Stages 5-6c on the Reisberg (FAST)          Duration: 2-10 years on the Gwyther Scale

The Taking-Over Stage of Care is characterized by the breakdown between the conscious and subconscious - unconscious thought process. 

By the beginning of this stage the family member needs total supervision, whether they want it or not.

During this phase, every aspect of knowledge your family member has will be affected.

It is important to understand that communication is not simply about the use of words placed in the right order.

Most of the behaviors evolve out of how their environment is perceived.

This is the time when the caregiver must begin to feel the sanctity of their role.

Join a support group and ask for help.

The good news is that all the behaviors eventually pass.

Giving  up  the  controls vs. Taking over the controls 

... In terms of the mid stages of care the role of parent and caregiver are not that unlike, except that the process is in reverse for the caregiver.  

Childhood Development:  Ages 2 years to age 8:  (Reisberg, Figure III)

During this phase of care the parent is no longer just responsible for the basic safety and physical and nurturing needs of the child, they are now endowed with a more important function.  That function is to give the child all the skills needed to become an independent adult.  This not only involves teaching simple skills such as dressing and toileting and using table utensils, it involved forging attitudes, social mores, moral behaviors, and religious conscience. As a parent you teach by example, attitude, encouragement, and conscious effort. You have the dominant role in helping the child take those first steps, both literally and figuratively speaking. This period of development is a time of great change that spans up to 20 years and you sometimes feel as if you are held prisoner by the engrossing and encompassing need to assert your autonomy while your child becomes an adult and learns, in the process to test and develop its own.

In a sense, you walk a fine line teaching the child the meaning of autonomy while they are still living in a totalitarian environment.   Everything done during those first 12 years of life is aimed at forging their independence and your eventual relinquishment as the one in control.  

Alzheimer's Deterioration: The Mid-Stage   (Reisberg, FAST)

As the caregiver during this phase of the illness, you walk a similar tightrope.  In this case however, you aren’t teaching your family member autonomy, your are helping them give it up.   This entails acceptance and understanding of their present autonomy as an adult human being but at the same time knowing that someone has to be there to supervise, step in when needed, and ultimately take charge because they no longer can command those qualities on their own. They are in a sense moving backwards from age 7 to the age of 2.   As a caregiver during this phase of the illness you are in the process of  taking Charge of the controls and your family member is in the process of giving them up.  
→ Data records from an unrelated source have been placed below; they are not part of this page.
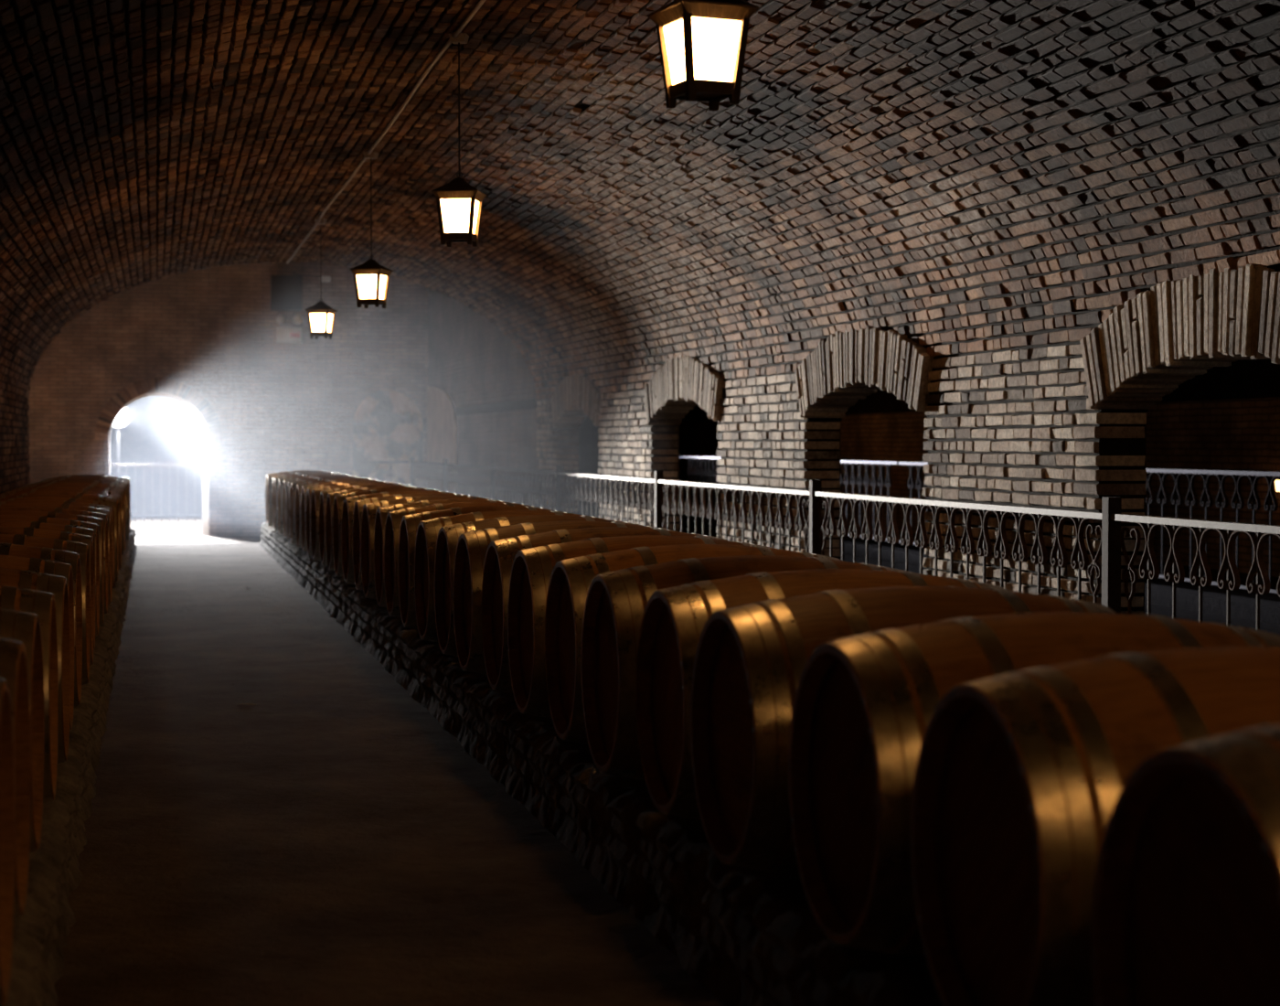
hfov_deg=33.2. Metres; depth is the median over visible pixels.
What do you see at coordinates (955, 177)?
ceiling
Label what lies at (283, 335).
emergency light
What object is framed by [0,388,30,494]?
wall
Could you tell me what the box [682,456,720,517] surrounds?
iron railing
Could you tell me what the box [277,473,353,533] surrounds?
wine barrel
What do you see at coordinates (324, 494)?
wine barrel
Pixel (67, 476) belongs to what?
wine barrel
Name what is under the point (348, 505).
wine barrel
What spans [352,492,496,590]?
wine barrel
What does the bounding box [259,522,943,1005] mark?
plinth
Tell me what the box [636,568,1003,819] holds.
wine barrel
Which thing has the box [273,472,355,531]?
wine barrel
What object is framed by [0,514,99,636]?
wine barrel
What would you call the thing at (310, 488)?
wine barrel
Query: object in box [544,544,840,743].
wine barrel
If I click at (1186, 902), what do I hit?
wine barrel
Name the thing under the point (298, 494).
wine barrel
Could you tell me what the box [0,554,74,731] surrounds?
wine barrel
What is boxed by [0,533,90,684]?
wine barrel
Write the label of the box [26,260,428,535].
wall
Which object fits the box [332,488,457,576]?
wine barrel
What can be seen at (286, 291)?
grille
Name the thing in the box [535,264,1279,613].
wall
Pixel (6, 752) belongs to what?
wine barrel
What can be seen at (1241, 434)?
wall
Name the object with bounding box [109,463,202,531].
railing
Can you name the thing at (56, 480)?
wine barrel
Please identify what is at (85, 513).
wine barrel
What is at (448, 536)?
wine barrel
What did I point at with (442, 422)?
plaster panel
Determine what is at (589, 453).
wall
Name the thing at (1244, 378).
ceiling
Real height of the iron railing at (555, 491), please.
1.056 m
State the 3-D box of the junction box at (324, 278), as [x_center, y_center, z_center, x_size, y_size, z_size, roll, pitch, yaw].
[-5.827,-3.995,38.014,0.687,0.160,0.082,0,2,-13]
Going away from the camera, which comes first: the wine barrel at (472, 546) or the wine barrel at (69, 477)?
the wine barrel at (472, 546)
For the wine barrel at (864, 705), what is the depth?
4.15 m
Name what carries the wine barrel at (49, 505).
on the floor at (324, 840)
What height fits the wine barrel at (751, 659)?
0.689 m
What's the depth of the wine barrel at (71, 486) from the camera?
18.46 m
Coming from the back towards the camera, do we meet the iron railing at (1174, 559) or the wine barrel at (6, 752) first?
the iron railing at (1174, 559)
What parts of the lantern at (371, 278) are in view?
glass pane, hanging rod, frame, hanging rod, glass pane
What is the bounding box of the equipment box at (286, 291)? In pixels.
[270,275,302,310]
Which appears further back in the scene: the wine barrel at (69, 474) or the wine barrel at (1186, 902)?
the wine barrel at (69, 474)
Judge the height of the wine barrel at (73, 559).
0.689 m
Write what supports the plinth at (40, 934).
on the floor at (324, 840)
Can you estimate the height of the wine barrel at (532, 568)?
0.689 m
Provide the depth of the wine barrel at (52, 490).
17.00 m
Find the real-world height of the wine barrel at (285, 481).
0.689 m
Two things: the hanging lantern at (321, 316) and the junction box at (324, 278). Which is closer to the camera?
the hanging lantern at (321, 316)
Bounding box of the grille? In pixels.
[274,278,299,306]
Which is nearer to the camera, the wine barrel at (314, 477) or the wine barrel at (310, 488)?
the wine barrel at (310, 488)
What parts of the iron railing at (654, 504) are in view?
rail, post
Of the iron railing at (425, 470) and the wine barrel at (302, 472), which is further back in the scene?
the iron railing at (425, 470)
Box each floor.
[53,500,1279,1005]
[130,515,205,536]
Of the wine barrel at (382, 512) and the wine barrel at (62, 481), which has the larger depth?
the wine barrel at (62, 481)
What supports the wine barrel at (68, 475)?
on the floor at (324, 840)
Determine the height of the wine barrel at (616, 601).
0.688 m
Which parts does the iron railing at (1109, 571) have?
rail, post
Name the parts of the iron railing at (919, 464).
rail
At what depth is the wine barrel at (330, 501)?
16.40 m
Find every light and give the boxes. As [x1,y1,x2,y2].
[112,407,129,476]
[276,314,302,342]
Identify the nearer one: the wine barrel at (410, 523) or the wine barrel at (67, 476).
the wine barrel at (410, 523)
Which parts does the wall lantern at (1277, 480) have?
glass pane
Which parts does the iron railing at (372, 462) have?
rail
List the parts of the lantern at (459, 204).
glass pane, hanging rod, frame, glass pane
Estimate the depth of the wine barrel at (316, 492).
17.80 m
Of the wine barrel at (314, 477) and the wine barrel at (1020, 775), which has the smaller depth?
the wine barrel at (1020, 775)
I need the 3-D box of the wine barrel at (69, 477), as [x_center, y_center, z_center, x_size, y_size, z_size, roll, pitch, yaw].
[-5.940,0.070,22.926,0.950,0.689,0.689,0,2,-13]
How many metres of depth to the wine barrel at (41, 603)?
5.96 m
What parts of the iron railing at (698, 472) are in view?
rail
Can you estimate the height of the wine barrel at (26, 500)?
0.689 m
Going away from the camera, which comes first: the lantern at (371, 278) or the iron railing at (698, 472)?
the lantern at (371, 278)
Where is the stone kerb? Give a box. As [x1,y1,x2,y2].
[679,516,1279,624]
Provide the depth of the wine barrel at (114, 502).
15.49 m
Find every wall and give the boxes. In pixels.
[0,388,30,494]
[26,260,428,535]
[109,395,202,515]
[427,287,538,506]
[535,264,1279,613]
[578,415,600,514]
[679,397,1279,576]
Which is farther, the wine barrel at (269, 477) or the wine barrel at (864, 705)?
the wine barrel at (269, 477)
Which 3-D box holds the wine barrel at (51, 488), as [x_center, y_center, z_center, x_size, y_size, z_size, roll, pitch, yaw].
[-4.793,0.217,17.769,0.950,0.689,0.689,0,2,-12]
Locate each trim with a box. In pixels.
[94,377,223,439]
[108,392,208,535]
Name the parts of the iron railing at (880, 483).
rail
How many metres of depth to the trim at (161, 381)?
37.51 m
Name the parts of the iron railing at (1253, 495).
rail, rail
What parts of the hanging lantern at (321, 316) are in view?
glass pane, hanging rod, frame, hanging rod, glass pane
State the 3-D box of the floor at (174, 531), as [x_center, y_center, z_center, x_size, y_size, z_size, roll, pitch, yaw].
[-9.485,0.665,43.002,4.200,0.460,11.000,0,2,-13]
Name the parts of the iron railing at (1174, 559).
rail
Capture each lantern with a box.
[304,218,337,339]
[349,150,393,308]
[430,31,487,246]
[646,0,759,111]
[1274,476,1279,492]
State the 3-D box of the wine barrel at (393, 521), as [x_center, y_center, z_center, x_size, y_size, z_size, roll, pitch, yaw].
[-0.944,0.339,12.175,0.950,0.689,0.689,0,2,-13]
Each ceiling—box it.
[0,0,1279,400]
[454,359,1279,420]
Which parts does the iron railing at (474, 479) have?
rail, post
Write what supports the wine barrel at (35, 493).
on the floor at (324, 840)
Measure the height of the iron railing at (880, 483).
0.893 m
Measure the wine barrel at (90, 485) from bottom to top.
0.689 m
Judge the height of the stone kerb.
0.120 m
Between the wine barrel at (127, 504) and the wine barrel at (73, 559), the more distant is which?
the wine barrel at (127, 504)
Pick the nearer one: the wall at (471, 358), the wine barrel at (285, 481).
the wine barrel at (285, 481)
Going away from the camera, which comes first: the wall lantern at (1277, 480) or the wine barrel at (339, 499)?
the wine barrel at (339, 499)
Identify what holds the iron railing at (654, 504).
on the floor at (324, 840)
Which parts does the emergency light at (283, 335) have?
casing
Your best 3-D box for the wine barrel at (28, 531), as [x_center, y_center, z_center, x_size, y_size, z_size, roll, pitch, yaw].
[-2.956,0.448,9.673,0.950,0.689,0.689,0,2,-13]
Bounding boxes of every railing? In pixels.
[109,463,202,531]
[359,460,408,481]
[410,456,447,490]
[444,460,496,499]
[491,465,563,511]
[557,470,663,528]
[657,479,821,554]
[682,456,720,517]
[812,490,1121,613]
[840,459,898,540]
[898,461,927,543]
[1109,513,1279,629]
[1145,468,1279,593]
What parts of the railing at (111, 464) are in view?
rail
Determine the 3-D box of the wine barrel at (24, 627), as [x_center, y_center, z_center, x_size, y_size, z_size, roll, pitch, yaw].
[-1.964,0.574,5.255,0.950,0.689,0.689,0,2,-13]
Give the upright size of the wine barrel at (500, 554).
0.689 m
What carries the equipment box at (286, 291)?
attached to the wall at (279, 407)
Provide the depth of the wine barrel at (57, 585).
6.70 m
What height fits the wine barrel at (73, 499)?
0.689 m
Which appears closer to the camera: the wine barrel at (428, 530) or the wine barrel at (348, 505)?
the wine barrel at (428, 530)
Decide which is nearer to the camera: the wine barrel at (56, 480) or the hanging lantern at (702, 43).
the hanging lantern at (702, 43)
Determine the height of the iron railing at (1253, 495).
0.893 m
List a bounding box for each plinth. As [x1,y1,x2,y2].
[4,527,137,1005]
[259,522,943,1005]
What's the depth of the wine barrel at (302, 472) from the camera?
24.41 m
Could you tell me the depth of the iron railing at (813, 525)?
16.44 m
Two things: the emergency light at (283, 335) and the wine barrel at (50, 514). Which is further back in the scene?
the emergency light at (283, 335)
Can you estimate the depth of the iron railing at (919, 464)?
23.38 m
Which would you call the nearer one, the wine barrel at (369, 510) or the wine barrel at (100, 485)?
the wine barrel at (369, 510)
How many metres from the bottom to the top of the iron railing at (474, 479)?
1.056 m
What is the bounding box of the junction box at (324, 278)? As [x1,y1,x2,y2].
[290,272,330,282]
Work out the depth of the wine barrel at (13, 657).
4.82 m
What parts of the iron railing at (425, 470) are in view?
post, rail, post
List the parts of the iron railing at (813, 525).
rail, post
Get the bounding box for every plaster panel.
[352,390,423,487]
[426,386,458,492]
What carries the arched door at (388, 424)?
attached to the wall at (279, 407)
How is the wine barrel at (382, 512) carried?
on the floor at (324, 840)
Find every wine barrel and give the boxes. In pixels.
[0,487,119,495]
[0,489,121,569]
[0,491,118,569]
[0,493,117,581]
[0,496,114,587]
[0,499,110,510]
[0,502,112,604]
[0,506,108,614]
[0,510,104,624]
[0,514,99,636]
[0,520,95,649]
[0,525,94,665]
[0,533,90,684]
[0,542,82,705]
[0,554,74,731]
[0,567,70,764]
[0,585,58,803]
[0,608,44,853]
[0,638,31,917]
[0,678,14,1005]
[6,485,120,495]
[12,483,123,554]
[19,482,125,550]
[22,480,125,490]
[27,480,125,486]
[35,478,129,540]
[37,477,128,483]
[40,476,129,533]
[44,475,130,530]
[45,474,130,513]
[265,469,345,522]
[266,470,339,526]
[271,471,356,528]
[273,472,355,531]
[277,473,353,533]
[282,474,373,536]
[286,475,381,540]
[289,477,382,543]
[295,478,393,547]
[300,479,398,551]
[306,480,409,555]
[310,482,419,560]
[319,484,431,565]
[325,486,447,570]
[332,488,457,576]
[341,490,473,584]
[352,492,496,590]
[360,495,511,598]
[373,498,533,607]
[384,501,552,618]
[398,505,577,629]
[414,510,606,641]
[434,514,642,656]
[453,520,673,674]
[481,526,726,693]
[507,534,774,717]
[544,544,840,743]
[580,554,902,779]
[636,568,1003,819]
[690,585,1116,874]
[788,611,1279,954]
[910,645,1279,1005]
[1091,723,1279,1005]
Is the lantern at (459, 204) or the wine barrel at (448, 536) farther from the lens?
the lantern at (459, 204)
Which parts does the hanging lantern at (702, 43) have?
glass pane, plate, frame, glass pane
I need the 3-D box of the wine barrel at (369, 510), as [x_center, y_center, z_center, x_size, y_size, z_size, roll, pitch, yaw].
[-1.264,0.298,13.613,0.950,0.689,0.689,0,2,-13]
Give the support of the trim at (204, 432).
attached to the wall at (279, 407)
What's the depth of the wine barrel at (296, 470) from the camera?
25.87 m
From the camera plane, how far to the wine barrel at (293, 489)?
20.66 m
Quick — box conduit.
[286,0,485,263]
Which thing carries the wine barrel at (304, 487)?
on the floor at (324, 840)
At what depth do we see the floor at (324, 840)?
7.10 m
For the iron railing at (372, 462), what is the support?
on the floor at (324, 840)
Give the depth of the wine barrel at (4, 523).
10.39 m
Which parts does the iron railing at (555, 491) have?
rail, post
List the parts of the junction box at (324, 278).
casing
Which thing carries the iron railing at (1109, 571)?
on the floor at (324, 840)
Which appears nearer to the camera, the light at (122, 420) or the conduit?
the conduit
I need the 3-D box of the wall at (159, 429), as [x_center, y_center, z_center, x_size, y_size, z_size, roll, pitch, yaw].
[-9.551,-2.062,43.217,4.200,5.100,10.400,0,2,-13]
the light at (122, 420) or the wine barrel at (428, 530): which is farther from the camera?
the light at (122, 420)
The Taking Charge Stage of Care is characterized by the breakdown between conscious and the subconscious/unconscious thought process of the brain.  The lines between these functions fade.

Because the brain can no longer regulate or control conscious thought the more subtle functions that fill out our personalities and establish our reality, those elements that utilize our subconscious and unconscious thoughts are left flapping in the wind.  The family member is assailed with delusional behaviors, hallucinations, combative behaviors, perceptual deficits, and loss of motor skills as well as physical changes that occur, weight fluctuations, balance, etc.  Reasoning ability disintegrates throughout this period, rote memory becomes inaccessible, and the ability to discern reality is grossly affected.  Communication breaks down and the person experiences extreme word finding problems, difficulty constructing thoughts in words, and abstract reasoning is fragmented at best.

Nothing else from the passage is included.